(Records for processing Opens)

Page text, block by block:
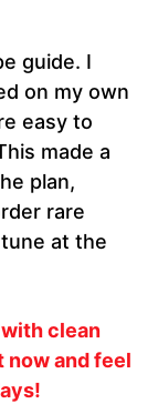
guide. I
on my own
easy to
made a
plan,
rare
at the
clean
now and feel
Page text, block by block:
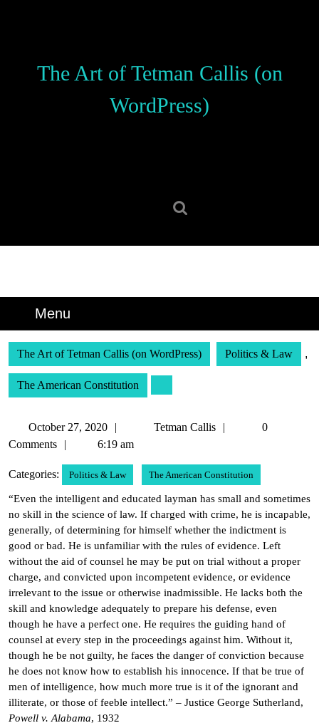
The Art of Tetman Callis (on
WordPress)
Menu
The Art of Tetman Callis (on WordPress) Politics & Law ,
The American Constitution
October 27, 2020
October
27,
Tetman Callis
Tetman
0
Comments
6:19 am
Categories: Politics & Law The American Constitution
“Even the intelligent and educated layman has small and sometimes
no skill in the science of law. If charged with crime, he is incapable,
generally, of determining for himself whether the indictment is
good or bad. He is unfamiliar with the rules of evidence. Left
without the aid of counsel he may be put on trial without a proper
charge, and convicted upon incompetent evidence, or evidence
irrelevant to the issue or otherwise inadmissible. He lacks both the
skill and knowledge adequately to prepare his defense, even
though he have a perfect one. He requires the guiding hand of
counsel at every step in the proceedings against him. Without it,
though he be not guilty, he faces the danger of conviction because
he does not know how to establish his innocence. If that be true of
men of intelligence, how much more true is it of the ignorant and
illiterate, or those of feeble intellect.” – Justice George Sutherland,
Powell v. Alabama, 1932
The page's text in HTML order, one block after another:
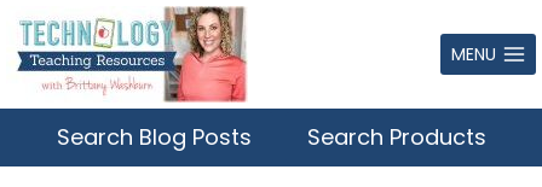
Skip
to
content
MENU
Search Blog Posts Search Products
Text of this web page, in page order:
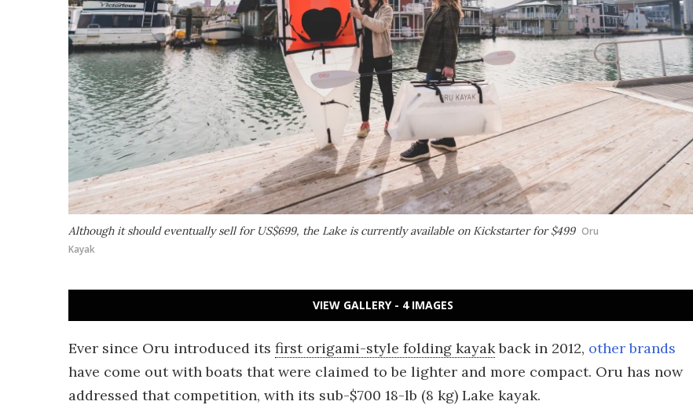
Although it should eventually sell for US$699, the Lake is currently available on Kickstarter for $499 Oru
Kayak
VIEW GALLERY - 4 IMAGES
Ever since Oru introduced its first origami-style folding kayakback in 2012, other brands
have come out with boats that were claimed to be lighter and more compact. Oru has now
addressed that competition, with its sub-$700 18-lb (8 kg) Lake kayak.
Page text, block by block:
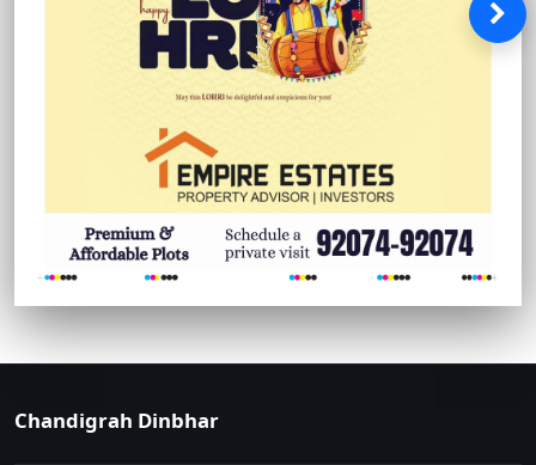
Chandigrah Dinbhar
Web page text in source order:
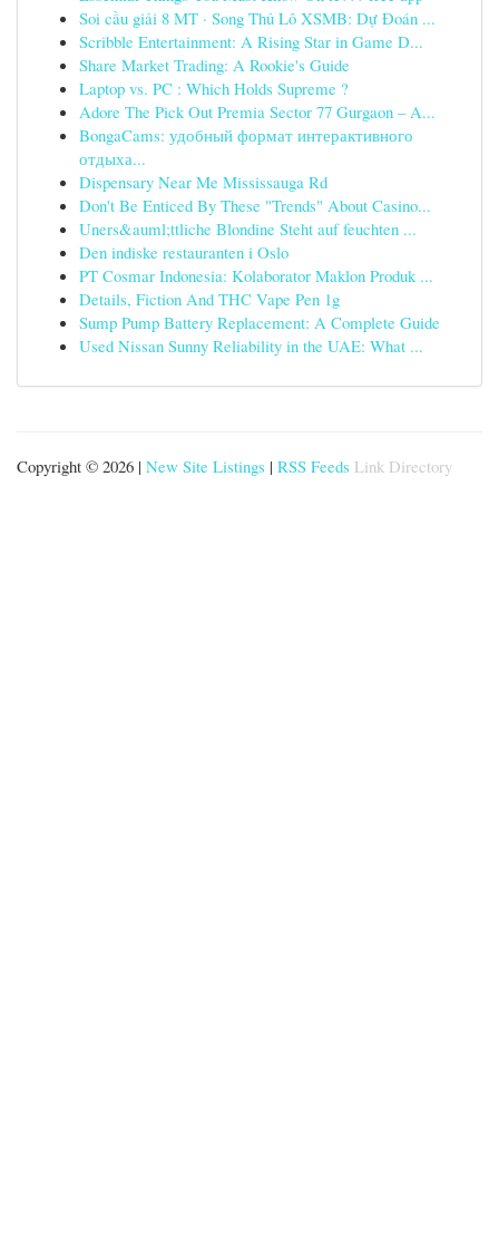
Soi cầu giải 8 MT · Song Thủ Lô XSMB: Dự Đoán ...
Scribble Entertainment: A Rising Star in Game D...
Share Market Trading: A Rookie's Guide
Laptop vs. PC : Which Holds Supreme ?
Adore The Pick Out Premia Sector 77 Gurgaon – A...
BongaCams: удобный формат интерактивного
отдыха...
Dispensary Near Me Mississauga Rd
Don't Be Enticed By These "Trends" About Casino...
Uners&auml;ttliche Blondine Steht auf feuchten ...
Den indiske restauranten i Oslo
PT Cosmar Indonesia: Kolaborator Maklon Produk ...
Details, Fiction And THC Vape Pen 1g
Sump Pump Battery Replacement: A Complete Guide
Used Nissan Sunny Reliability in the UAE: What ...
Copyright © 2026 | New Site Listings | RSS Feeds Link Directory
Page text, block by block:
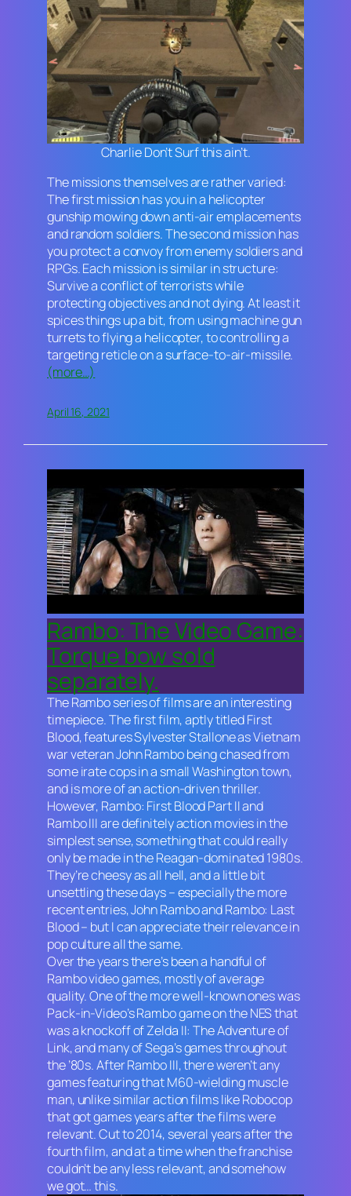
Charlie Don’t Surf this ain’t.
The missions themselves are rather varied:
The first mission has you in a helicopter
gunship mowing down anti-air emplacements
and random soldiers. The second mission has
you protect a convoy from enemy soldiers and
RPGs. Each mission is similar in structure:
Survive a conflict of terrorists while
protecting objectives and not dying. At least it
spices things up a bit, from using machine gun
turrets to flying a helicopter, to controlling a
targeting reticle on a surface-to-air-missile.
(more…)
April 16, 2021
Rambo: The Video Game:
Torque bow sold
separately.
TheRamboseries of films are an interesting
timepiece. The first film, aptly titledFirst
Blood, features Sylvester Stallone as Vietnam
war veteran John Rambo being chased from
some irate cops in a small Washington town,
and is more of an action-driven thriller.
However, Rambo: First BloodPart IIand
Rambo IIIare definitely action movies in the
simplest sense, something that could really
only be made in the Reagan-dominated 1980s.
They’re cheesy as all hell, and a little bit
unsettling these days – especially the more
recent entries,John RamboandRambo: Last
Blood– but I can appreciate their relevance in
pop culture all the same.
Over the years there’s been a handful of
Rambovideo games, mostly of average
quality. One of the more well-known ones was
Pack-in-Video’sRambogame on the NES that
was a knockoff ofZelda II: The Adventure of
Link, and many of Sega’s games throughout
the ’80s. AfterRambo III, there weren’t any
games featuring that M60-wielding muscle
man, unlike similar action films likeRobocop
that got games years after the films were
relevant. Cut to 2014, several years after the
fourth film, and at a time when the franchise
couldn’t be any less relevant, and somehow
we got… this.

(Records for processing Closes)

**Required work**
Every line above should be retyped exactly; the pictures do not belong in the copy.

**Solution to this exercise**
Page text, block by block:
guide. I
on my own
easy to
made a
plan,
rare
at the
clean
now and feel
Page text, block by block:
The Art of Tetman Callis (on
WordPress)
Menu
The Art of Tetman Callis (on WordPress) Politics & Law ,
The American Constitution
October 27, 2020
October
27,
Tetman Callis
Tetman
0
Comments
6:19 am
Categories: Politics & Law The American Constitution
“Even the intelligent and educated layman has small and sometimes
no skill in the science of law. If charged with crime, he is incapable,
generally, of determining for himself whether the indictment is
good or bad. He is unfamiliar with the rules of evidence. Left
without the aid of counsel he may be put on trial without a proper
charge, and convicted upon incompetent evidence, or evidence
irrelevant to the issue or otherwise inadmissible. He lacks both the
skill and knowledge adequately to prepare his defense, even
though he have a perfect one. He requires the guiding hand of
counsel at every step in the proceedings against him. Without it,
though he be not guilty, he faces the danger of conviction because
he does not know how to establish his innocence. If that be true of
men of intelligence, how much more true is it of the ignorant and
illiterate, or those of feeble intellect.” – Justice George Sutherland,
Powell v. Alabama, 1932
The page's text in HTML order, one block after another:
Skip
to
content
MENU
Search Blog Posts Search Products
Text of this web page, in page order:
Although it should eventually sell for US$699, the Lake is currently available on Kickstarter for $499 Oru
Kayak
VIEW GALLERY - 4 IMAGES
Ever since Oru introduced its first origami-style folding kayakback in 2012, other brands
have come out with boats that were claimed to be lighter and more compact. Oru has now
addressed that competition, with its sub-$700 18-lb (8 kg) Lake kayak.
Page text, block by block:
Chandigrah Dinbhar
Web page text in source order:
Soi cầu giải 8 MT · Song Thủ Lô XSMB: Dự Đoán ...
Scribble Entertainment: A Rising Star in Game D...
Share Market Trading: A Rookie's Guide
Laptop vs. PC : Which Holds Supreme ?
Adore The Pick Out Premia Sector 77 Gurgaon – A...
BongaCams: удобный формат интерактивного
отдыха...
Dispensary Near Me Mississauga Rd
Don't Be Enticed By These "Trends" About Casino...
Uners&auml;ttliche Blondine Steht auf feuchten ...
Den indiske restauranten i Oslo
PT Cosmar Indonesia: Kolaborator Maklon Produk ...
Details, Fiction And THC Vape Pen 1g
Sump Pump Battery Replacement: A Complete Guide
Used Nissan Sunny Reliability in the UAE: What ...
Copyright © 2026 | New Site Listings | RSS Feeds Link Directory
Page text, block by block:
Charlie Don’t Surf this ain’t.
The missions themselves are rather varied:
The first mission has you in a helicopter
gunship mowing down anti-air emplacements
and random soldiers. The second mission has
you protect a convoy from enemy soldiers and
RPGs. Each mission is similar in structure:
Survive a conflict of terrorists while
protecting objectives and not dying. At least it
spices things up a bit, from using machine gun
turrets to flying a helicopter, to controlling a
targeting reticle on a surface-to-air-missile.
(more…)
April 16, 2021
Rambo: The Video Game:
Torque bow sold
separately.
TheRamboseries of films are an interesting
timepiece. The first film, aptly titledFirst
Blood, features Sylvester Stallone as Vietnam
war veteran John Rambo being chased from
some irate cops in a small Washington town,
and is more of an action-driven thriller.
However, Rambo: First BloodPart IIand
Rambo IIIare definitely action movies in the
simplest sense, something that could really
only be made in the Reagan-dominated 1980s.
They’re cheesy as all hell, and a little bit
unsettling these days – especially the more
recent entries,John RamboandRambo: Last
Blood– but I can appreciate their relevance in
pop culture all the same.
Over the years there’s been a handful of
Rambovideo games, mostly of average
quality. One of the more well-known ones was
Pack-in-Video’sRambogame on the NES that
was a knockoff ofZelda II: The Adventure of
Link, and many of Sega’s games throughout
the ’80s. AfterRambo III, there weren’t any
games featuring that M60-wielding muscle
man, unlike similar action films likeRobocop
that got games years after the films were
relevant. Cut to 2014, several years after the
fourth film, and at a time when the franchise
couldn’t be any less relevant, and somehow
we got… this.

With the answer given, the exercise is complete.